* **PROMPT**: Using the data below, return word for word every line from the one holding "The page's text" down to the one holding "be used as follows: backdrop, mural, wall". Leave pictures out.

MATERIAL FOR THIS EXERCISE below:

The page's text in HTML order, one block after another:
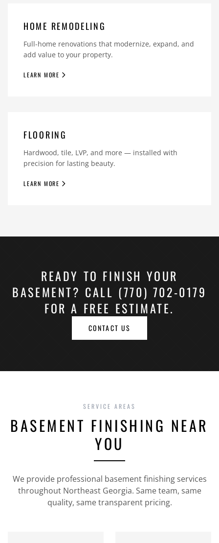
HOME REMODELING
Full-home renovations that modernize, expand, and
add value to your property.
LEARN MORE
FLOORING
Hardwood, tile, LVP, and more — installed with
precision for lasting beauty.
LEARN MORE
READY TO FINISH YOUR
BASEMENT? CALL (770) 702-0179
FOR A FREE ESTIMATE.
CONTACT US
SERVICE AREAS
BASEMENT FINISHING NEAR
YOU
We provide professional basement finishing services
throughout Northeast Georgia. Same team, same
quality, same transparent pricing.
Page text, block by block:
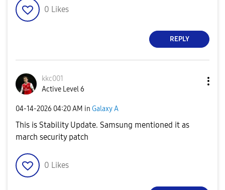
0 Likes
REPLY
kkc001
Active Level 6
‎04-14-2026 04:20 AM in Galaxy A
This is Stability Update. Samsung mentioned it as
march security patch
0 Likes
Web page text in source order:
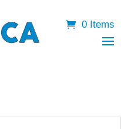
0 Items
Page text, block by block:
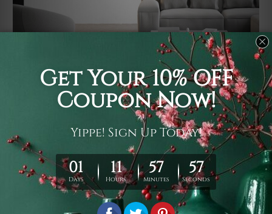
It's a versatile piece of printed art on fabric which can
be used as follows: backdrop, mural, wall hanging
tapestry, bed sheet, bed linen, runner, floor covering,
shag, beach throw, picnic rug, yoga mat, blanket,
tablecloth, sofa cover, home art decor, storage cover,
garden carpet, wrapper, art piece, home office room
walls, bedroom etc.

End of MATERIAL FOR THIS EXERCISE.
MATERIAL FOR THIS EXERCISE below:

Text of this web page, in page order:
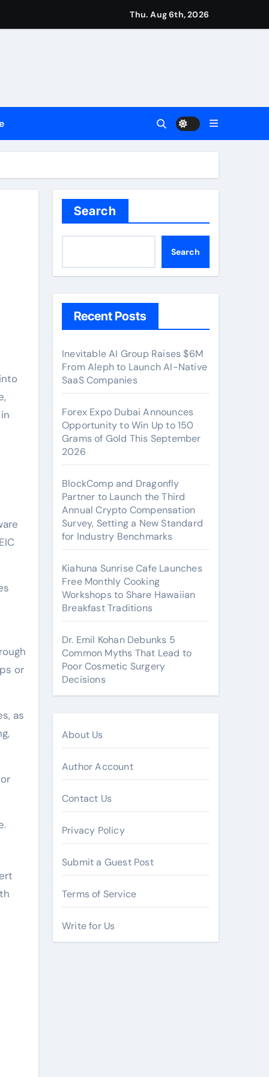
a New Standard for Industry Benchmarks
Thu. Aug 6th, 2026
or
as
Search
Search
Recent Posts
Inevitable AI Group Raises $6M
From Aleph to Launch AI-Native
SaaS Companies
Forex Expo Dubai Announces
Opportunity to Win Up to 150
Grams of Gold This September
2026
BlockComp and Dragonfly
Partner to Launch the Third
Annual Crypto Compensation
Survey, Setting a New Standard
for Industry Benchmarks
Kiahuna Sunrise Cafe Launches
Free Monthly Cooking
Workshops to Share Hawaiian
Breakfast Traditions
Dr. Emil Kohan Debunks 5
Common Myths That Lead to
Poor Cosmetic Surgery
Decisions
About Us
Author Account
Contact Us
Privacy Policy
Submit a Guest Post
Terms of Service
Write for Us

End of MATERIAL FOR THIS EXERCISE.

* **WRITTEN REPLY**:
The page's text in HTML order, one block after another:
HOME REMODELING
Full-home renovations that modernize, expand, and
add value to your property.
LEARN MORE
FLOORING
Hardwood, tile, LVP, and more — installed with
precision for lasting beauty.
LEARN MORE
READY TO FINISH YOUR
BASEMENT? CALL (770) 702-0179
FOR A FREE ESTIMATE.
CONTACT US
SERVICE AREAS
BASEMENT FINISHING NEAR
YOU
We provide professional basement finishing services
throughout Northeast Georgia. Same team, same
quality, same transparent pricing.
Page text, block by block:
0 Likes
REPLY
kkc001
Active Level 6
‎04-14-2026 04:20 AM in Galaxy A
This is Stability Update. Samsung mentioned it as
march security patch
0 Likes
Web page text in source order:
0 Items
Page text, block by block:
It's a versatile piece of printed art on fabric which can
be used as follows: backdrop, mural, wall hanging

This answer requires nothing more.